◆ **What the task asks**
Extract, exactly as written, each line from the start of the records below to the line containing "ONTAP AI システムと", both ends included; drop the pictures.
Start of Block
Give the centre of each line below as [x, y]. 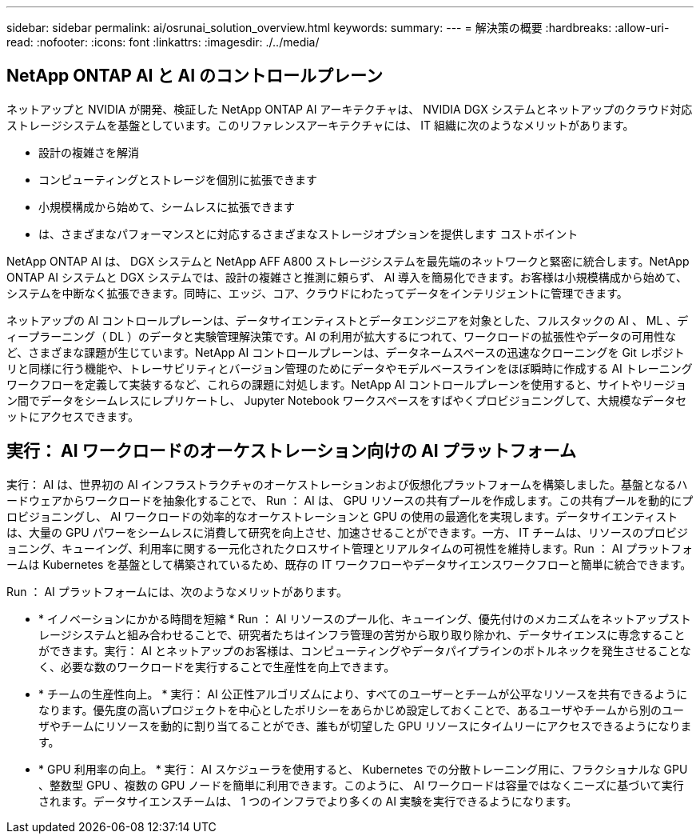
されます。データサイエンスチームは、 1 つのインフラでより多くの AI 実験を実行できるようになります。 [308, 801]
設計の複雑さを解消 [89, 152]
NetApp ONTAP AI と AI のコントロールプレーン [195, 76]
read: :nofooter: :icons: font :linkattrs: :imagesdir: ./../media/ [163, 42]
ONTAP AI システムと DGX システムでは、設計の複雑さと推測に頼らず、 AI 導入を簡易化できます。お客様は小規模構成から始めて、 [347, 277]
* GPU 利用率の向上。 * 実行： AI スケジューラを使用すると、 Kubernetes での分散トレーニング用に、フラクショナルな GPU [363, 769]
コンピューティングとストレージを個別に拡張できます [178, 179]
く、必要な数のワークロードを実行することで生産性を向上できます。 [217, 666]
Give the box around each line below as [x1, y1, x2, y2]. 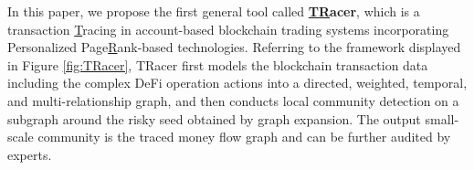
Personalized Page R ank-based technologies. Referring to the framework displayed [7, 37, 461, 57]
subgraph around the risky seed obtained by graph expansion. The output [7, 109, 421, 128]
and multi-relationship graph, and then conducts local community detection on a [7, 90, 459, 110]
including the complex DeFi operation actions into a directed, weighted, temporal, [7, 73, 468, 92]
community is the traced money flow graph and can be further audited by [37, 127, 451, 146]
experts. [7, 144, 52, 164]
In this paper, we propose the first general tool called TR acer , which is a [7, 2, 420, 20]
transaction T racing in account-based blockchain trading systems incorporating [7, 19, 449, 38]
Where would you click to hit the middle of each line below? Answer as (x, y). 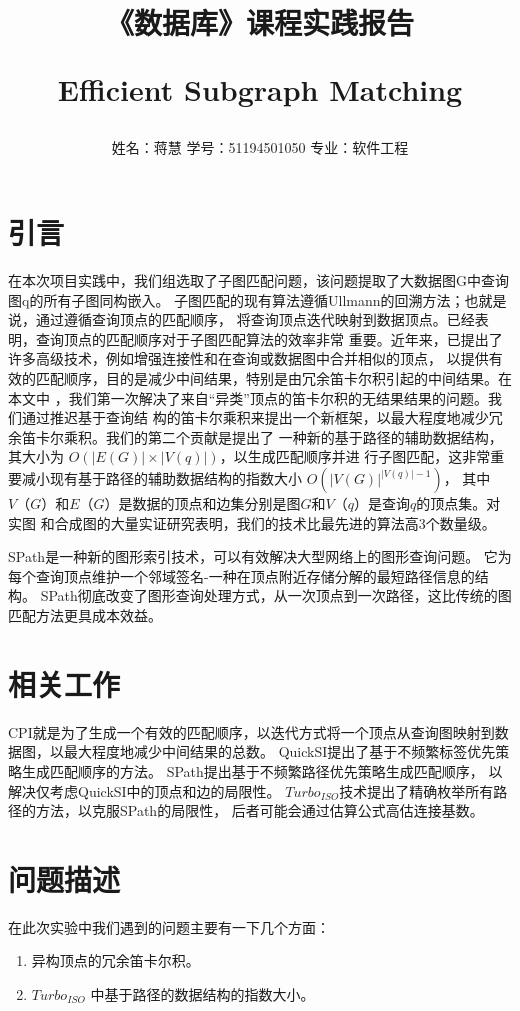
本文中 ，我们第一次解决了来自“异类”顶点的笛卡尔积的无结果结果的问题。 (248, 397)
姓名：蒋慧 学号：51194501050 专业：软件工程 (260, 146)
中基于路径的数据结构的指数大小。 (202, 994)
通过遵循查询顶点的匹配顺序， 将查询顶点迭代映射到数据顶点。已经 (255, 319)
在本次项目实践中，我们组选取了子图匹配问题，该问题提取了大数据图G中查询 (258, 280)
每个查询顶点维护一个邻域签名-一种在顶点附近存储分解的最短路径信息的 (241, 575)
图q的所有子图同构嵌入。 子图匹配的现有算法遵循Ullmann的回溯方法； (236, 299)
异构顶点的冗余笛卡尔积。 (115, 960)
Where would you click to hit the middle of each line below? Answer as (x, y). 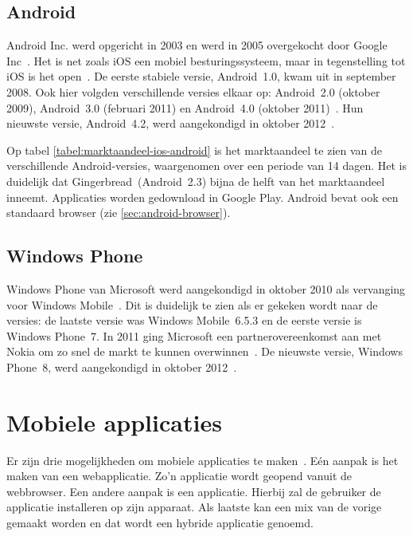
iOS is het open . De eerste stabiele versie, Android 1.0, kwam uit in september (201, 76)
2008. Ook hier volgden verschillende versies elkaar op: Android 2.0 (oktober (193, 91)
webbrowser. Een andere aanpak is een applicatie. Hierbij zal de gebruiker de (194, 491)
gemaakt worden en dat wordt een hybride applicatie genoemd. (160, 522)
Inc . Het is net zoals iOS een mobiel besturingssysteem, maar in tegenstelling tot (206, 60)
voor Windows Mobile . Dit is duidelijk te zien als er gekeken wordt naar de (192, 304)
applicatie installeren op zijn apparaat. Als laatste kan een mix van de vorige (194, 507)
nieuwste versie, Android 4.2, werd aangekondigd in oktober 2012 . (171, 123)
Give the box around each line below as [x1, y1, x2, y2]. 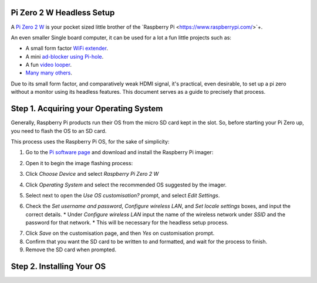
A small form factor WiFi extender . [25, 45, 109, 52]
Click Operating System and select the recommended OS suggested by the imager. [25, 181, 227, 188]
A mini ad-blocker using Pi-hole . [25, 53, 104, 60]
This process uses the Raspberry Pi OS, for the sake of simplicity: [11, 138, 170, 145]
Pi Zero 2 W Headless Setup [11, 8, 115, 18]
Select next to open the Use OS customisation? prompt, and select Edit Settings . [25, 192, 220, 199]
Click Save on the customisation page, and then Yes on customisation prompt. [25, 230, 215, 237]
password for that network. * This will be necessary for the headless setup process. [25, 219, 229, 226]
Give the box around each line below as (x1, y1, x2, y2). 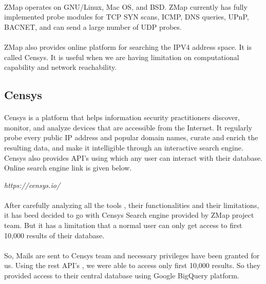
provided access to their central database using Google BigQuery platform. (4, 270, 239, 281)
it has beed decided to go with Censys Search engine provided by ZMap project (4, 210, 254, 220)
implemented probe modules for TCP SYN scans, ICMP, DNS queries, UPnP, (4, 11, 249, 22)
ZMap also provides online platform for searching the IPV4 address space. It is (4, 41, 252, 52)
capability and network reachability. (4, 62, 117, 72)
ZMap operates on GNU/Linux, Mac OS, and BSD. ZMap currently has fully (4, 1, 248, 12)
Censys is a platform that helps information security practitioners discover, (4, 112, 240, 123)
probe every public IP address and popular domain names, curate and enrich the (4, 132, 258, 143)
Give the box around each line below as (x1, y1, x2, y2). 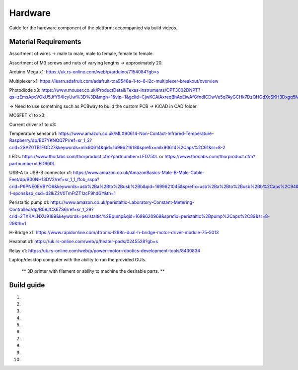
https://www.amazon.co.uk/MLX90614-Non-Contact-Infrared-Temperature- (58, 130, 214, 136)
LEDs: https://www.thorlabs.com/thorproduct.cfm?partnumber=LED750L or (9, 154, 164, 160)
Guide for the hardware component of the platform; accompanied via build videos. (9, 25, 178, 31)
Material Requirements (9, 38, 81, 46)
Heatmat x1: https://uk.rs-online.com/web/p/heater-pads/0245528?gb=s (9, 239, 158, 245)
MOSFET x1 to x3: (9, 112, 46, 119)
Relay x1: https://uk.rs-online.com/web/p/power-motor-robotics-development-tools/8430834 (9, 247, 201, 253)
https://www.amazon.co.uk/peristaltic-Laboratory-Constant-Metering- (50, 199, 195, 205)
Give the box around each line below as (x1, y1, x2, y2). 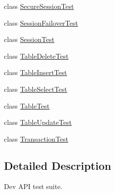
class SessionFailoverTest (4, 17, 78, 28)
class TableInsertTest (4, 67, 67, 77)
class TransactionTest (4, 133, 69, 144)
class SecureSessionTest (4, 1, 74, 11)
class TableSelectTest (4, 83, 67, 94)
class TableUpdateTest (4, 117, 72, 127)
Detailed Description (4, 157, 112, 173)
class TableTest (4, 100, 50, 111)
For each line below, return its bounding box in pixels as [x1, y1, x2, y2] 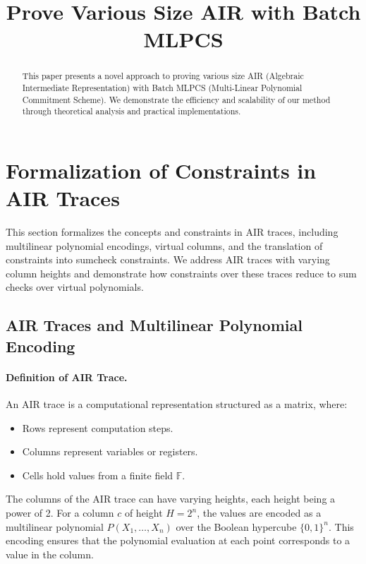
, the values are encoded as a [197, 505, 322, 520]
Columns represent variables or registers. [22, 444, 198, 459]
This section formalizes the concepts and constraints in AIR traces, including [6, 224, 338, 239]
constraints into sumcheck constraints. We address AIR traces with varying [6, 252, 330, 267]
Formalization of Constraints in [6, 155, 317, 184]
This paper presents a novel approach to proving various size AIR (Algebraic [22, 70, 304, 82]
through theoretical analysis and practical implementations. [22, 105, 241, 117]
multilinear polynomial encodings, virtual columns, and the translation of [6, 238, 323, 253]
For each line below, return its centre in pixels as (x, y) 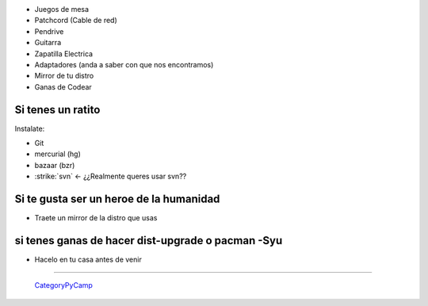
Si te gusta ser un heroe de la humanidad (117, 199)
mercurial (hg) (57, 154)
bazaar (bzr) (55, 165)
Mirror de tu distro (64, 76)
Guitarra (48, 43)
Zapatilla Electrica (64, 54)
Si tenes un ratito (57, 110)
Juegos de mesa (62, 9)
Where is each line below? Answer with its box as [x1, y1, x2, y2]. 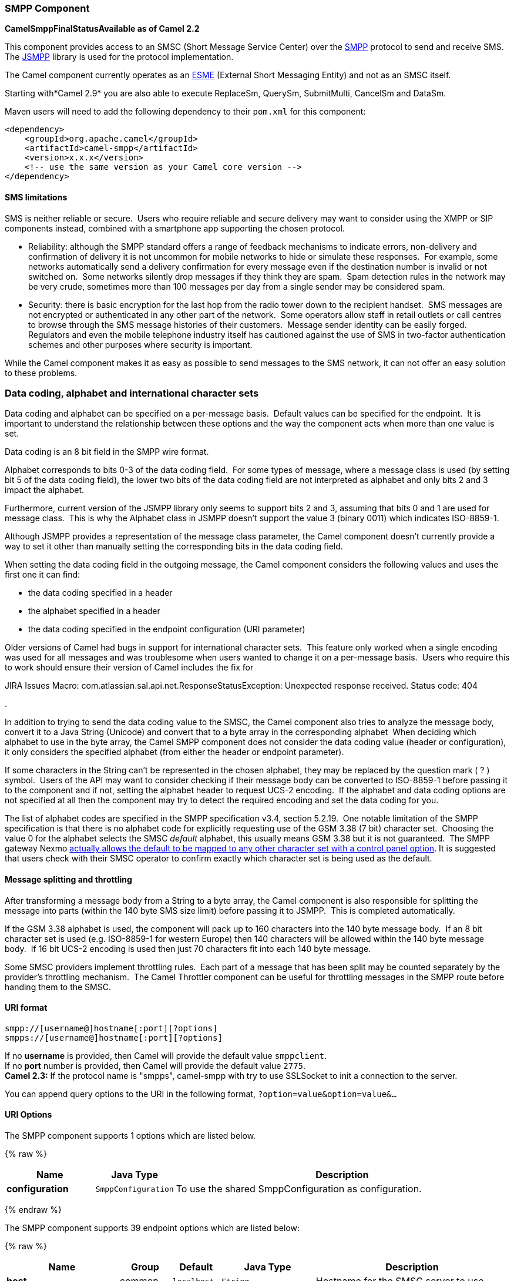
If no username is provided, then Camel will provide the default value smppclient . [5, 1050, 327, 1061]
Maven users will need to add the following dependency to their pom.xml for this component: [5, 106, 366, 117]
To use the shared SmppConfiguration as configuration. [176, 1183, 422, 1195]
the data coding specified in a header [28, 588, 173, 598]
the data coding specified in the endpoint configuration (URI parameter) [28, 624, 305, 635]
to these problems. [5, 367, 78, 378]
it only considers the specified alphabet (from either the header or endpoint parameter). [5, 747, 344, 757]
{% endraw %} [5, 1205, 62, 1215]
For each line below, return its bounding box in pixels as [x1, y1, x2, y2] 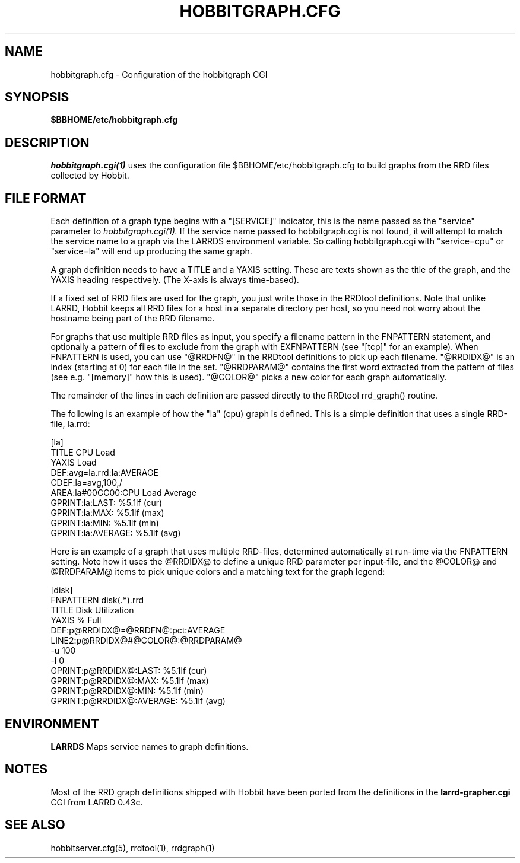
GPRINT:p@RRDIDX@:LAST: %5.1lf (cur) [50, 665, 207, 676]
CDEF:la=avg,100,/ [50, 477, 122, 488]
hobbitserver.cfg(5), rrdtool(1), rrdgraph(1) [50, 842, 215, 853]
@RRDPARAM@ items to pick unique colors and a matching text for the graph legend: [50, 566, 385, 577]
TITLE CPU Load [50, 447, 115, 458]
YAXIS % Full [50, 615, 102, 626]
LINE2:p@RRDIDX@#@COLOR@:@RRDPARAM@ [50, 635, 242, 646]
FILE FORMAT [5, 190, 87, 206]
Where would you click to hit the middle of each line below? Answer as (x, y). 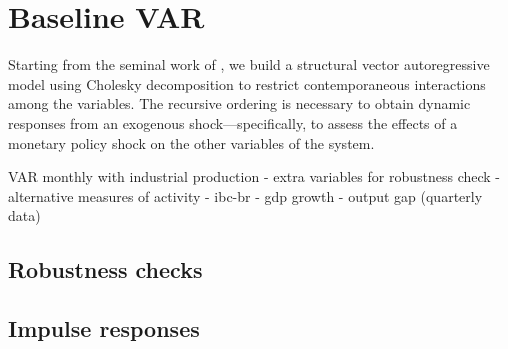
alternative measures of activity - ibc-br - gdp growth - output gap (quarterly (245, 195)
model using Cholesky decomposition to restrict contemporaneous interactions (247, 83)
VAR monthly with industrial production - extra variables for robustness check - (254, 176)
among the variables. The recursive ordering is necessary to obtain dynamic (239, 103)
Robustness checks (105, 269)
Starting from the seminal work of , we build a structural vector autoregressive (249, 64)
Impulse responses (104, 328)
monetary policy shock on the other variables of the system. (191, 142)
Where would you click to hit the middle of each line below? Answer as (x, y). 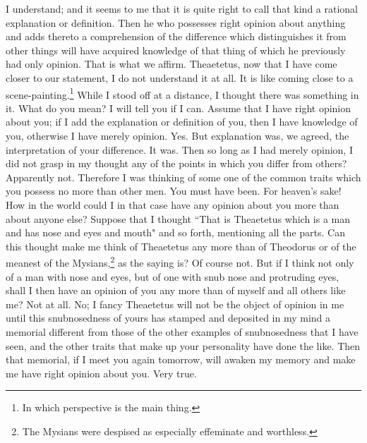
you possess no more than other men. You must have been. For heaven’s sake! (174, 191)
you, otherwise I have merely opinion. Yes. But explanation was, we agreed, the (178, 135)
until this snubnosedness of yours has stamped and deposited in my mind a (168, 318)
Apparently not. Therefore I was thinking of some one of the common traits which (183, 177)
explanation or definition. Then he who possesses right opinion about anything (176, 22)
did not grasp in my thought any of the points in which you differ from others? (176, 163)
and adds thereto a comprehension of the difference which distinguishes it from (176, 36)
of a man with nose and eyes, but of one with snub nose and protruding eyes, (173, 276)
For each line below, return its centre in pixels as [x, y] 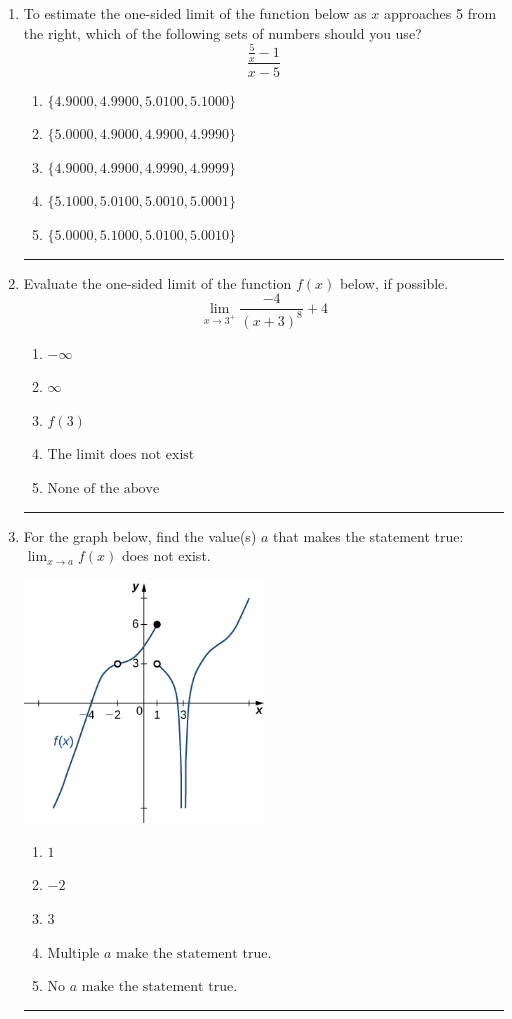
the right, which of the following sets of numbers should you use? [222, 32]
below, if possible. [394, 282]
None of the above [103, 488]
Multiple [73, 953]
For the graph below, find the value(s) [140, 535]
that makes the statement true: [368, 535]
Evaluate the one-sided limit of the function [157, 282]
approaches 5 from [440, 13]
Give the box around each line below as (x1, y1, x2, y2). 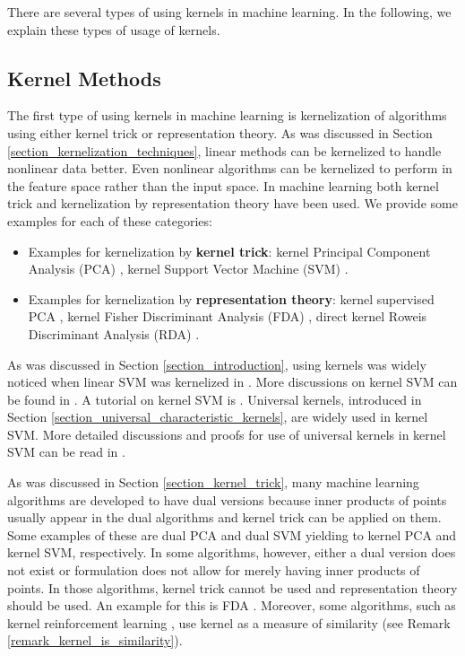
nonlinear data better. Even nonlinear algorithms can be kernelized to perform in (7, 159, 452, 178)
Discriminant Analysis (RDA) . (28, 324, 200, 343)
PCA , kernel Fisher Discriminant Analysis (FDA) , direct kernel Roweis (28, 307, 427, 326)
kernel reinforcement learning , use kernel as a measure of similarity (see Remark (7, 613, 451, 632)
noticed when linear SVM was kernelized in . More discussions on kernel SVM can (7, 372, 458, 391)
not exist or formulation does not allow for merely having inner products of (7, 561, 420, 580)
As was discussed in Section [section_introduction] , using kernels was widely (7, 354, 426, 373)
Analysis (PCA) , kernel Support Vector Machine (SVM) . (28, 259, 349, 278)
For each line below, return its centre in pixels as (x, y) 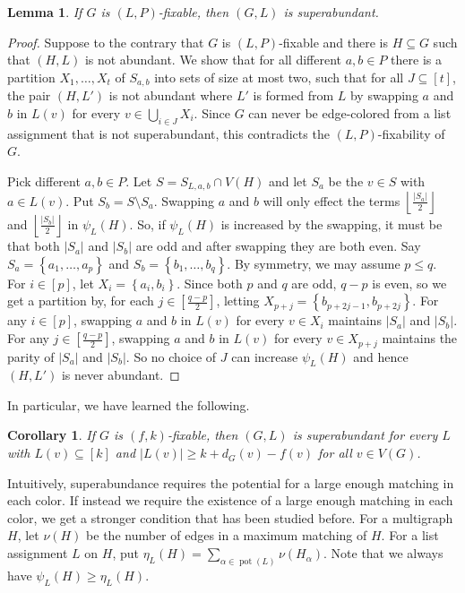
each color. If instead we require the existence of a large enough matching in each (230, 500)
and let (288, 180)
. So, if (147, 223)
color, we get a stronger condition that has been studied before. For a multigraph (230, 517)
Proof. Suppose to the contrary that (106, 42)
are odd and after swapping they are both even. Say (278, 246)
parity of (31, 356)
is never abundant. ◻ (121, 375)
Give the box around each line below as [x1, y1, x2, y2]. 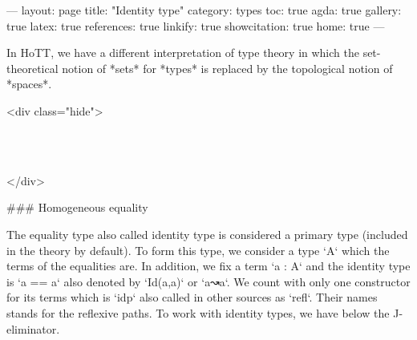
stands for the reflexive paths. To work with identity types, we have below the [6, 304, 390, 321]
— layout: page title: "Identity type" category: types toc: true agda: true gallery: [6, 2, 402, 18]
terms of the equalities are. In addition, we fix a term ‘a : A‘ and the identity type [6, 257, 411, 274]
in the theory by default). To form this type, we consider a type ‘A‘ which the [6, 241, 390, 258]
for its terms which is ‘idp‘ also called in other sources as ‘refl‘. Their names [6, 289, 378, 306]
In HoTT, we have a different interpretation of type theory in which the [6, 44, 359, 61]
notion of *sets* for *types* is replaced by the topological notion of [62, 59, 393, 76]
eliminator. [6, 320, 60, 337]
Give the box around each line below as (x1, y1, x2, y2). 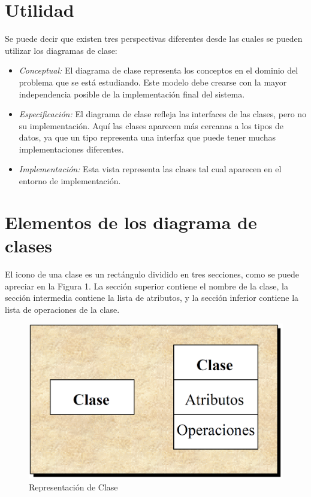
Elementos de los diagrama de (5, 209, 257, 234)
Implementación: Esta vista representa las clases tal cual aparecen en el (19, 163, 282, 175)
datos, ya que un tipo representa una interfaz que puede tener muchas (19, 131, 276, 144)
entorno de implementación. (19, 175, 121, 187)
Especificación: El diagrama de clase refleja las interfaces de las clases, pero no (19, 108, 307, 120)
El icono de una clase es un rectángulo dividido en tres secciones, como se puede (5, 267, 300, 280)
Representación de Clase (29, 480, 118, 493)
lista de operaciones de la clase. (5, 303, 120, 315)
End of Block
◆ **Written answer**
Give the centre of each line below as [x, y]. 
されます。データサイエンスチームは、 1 つのインフラでより多くの AI 実験を実行できるようになります。 [308, 801]
設計の複雑さを解消 [89, 152]
NetApp ONTAP AI と AI のコントロールプレーン [195, 76]
read: :nofooter: :icons: font :linkattrs: :imagesdir: ./../media/ [163, 42]
ONTAP AI システムと DGX システムでは、設計の複雑さと推測に頼らず、 AI 導入を簡易化できます。お客様は小規模構成から始めて、 [347, 277]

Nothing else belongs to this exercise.